The Portuguese first came to Nagapatnam in 1507 and established an enclave for trade and missionary activities. In 1658, the Dutch made an agreement with the Kingdom of Thanjavur, by which ten villages were transferred from the Portuguese to the Dutch. Under a treaty in 1676, Nagapatnam which the VOC referred to as Nagapattinam and ten surrounding villages were handed over to the VOC. In 1687 the VOC began to construct Fort Vijf Sinnen (the Five Senses) in Nagapatnam and in 1690 it moved its headquarters from Pulicat to Nagapatnam where they remained until the Fourth Anglo Dutch War.

The British

In 1781 during the Fourth Anglo Dutch War after the Siege of Nagapatnam, Fort Vijf Sinnen was captured by the British. The War laid bare the vulnerability of the Dutch Republics economic and political foundations and marked the slow deterioration of the Dutch Empire as one of the foremost world powers. Under the peace agreement in 1784, namely the Treaty of Paris the town was not returned to the Dutch and the VOC moved its capital back to Pulicat. In 1825 Dutch Coromandel was finally ceded to the British under the Anglo-Dutch Treaty of 1824.

Fort Sadras with view of clock tower. Photo credit: Balaji, CC BY-SA 3.0, via Wikimedia Commons.

Today, in Nagapatnam the remains of Fort Vijf Sinnen and the Dutch cemetery have almost completely vanished. The Dutch church of Saint Peter’s is all that is still there. The only Dutch fort in India that the British do not appear to have destroyed is the fort at Sadras. Its walls, clock tower as well as stables for horses and elephants are still standing. It is a large 5 star shaped fort with a graveyard nearby.

The manufacture of cloth for export was an important industry in both Andhra Pradesh and Tamil Nadu. It was the sole occupation of several indigenous groups in Pulicat and the hinterlands of Tamil, Telegu and Kannada territories. In Pulicat alone there were thought to be more than a thousand handlooms.

The Dutch Slave Trade

The Dutch may have at first been drawn to the Coast of Coromandel because of its textile trade but their trade soon included something far more gruesome, namely the trade in slaves for use in the VOC colonies. This is where the VOC obtained most of its slaves as labour for the establishment of Batavia. There was a period when more than half of the population of Batavia consisted of Indian slaves who came mostly from the Coast of Coromandel. In Batavia these Indian slaves were referred to by the Dutch as the Moors.

Portuguese traders were the first Europeans to become involved in the slave trade in the Bay of Bengal especially along the Coast of Coromandel and Sri Langka. In the 16th century the Portuguese brought hundreds of slaves to their colonies in Manila, Mexico and even to Portugal itself.
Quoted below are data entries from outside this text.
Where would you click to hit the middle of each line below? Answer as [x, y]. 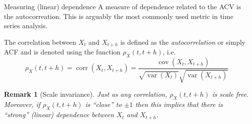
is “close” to [103, 104]
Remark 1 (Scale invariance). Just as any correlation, [86, 94]
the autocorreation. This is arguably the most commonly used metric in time [119, 16]
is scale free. [230, 94]
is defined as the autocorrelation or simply [183, 42]
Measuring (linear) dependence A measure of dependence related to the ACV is [123, 6]
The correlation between [40, 42]
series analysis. [26, 26]
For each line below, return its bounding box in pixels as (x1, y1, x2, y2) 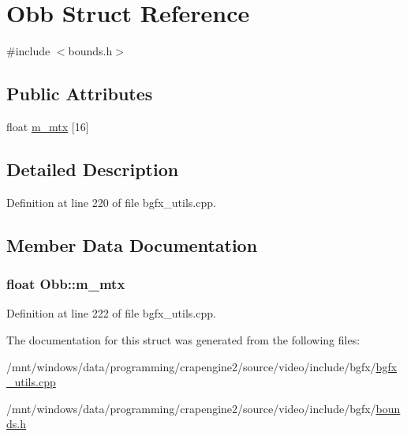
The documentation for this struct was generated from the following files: (6, 331, 360, 348)
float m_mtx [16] (6, 118, 89, 134)
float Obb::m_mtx (6, 274, 125, 294)
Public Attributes (6, 81, 153, 106)
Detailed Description (6, 156, 179, 181)
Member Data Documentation (6, 232, 258, 257)
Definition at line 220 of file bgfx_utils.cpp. (6, 194, 216, 210)
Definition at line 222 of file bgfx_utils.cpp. (6, 305, 216, 321)
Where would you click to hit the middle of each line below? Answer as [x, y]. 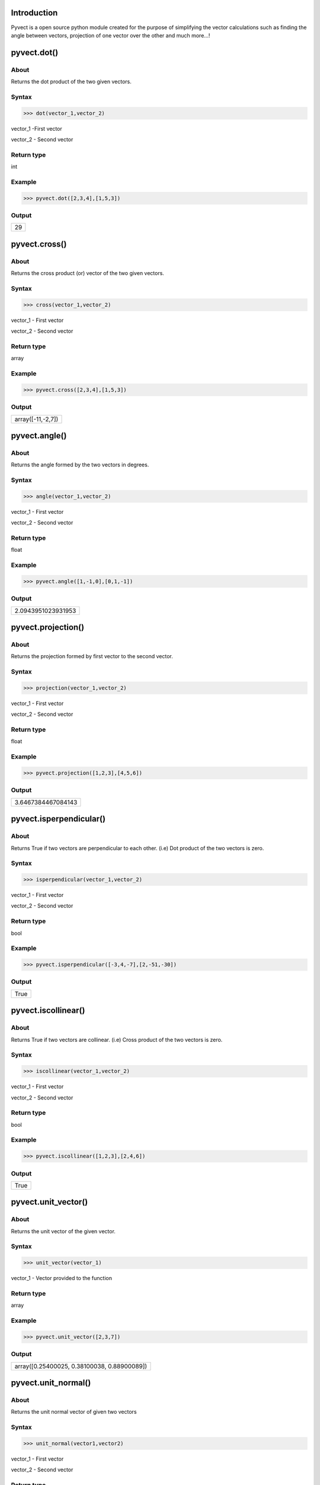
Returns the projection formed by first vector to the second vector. [92, 656]
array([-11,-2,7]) [36, 419]
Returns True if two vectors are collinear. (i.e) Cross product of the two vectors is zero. [117, 1039]
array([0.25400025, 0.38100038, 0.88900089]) [81, 1366]
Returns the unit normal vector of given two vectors [74, 1412]
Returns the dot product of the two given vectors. [71, 82]
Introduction [34, 13]
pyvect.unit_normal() [51, 1383]
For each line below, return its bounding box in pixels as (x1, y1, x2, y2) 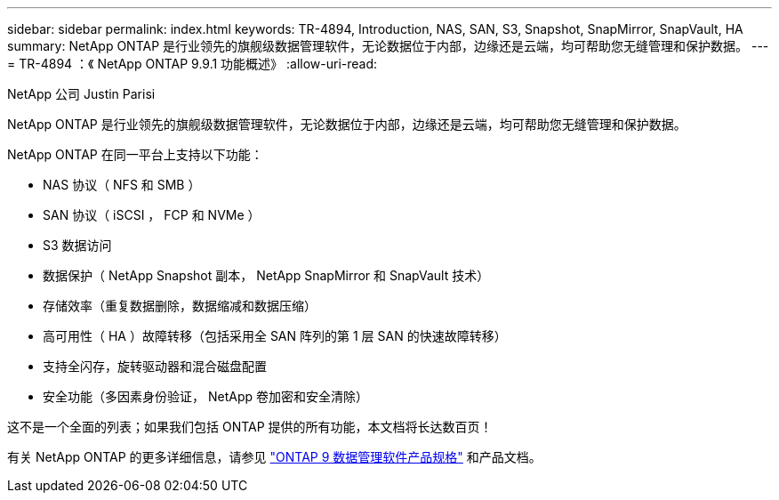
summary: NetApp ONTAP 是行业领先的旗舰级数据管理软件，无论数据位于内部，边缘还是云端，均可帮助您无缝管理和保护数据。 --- (7, 38, 769, 53)
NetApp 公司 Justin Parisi (7, 86, 156, 101)
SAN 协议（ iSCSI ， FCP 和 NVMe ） (43, 207, 261, 222)
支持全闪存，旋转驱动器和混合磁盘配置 (43, 359, 267, 374)
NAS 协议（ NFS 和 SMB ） (43, 177, 201, 192)
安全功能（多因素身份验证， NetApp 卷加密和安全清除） (43, 389, 368, 404)
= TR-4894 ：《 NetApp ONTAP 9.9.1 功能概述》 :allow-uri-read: (7, 56, 378, 71)
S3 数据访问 (43, 238, 112, 253)

The VOC however far outdid the Portuguese in the slave trade from India. Between 1624 and 1665 alone the VOC transported over 11,000 slaves from Arakan in Myanmar to its colonies. Slaves were brought to Pulicat from as far as Bengal and settlements as far south as in Tegenpatnam and Carcal. There a slave could fetch between 4 and 40 guilders. Slaves were sorted into Muslims, Hindus and Kafirs. Those sent to Batavia were mostly Muslims.

The Dutch historian, Dr Wil O. Dijk writes in Seventeenth-century Burma and the Dutch East India Company, 1634-1680, “The ‘master list’ of slaves transported in VOC ships within and from the Bay of Bengal from June 1621 to November 1665 shows a total of 26,885 men, women and children – of which 1,379 died.”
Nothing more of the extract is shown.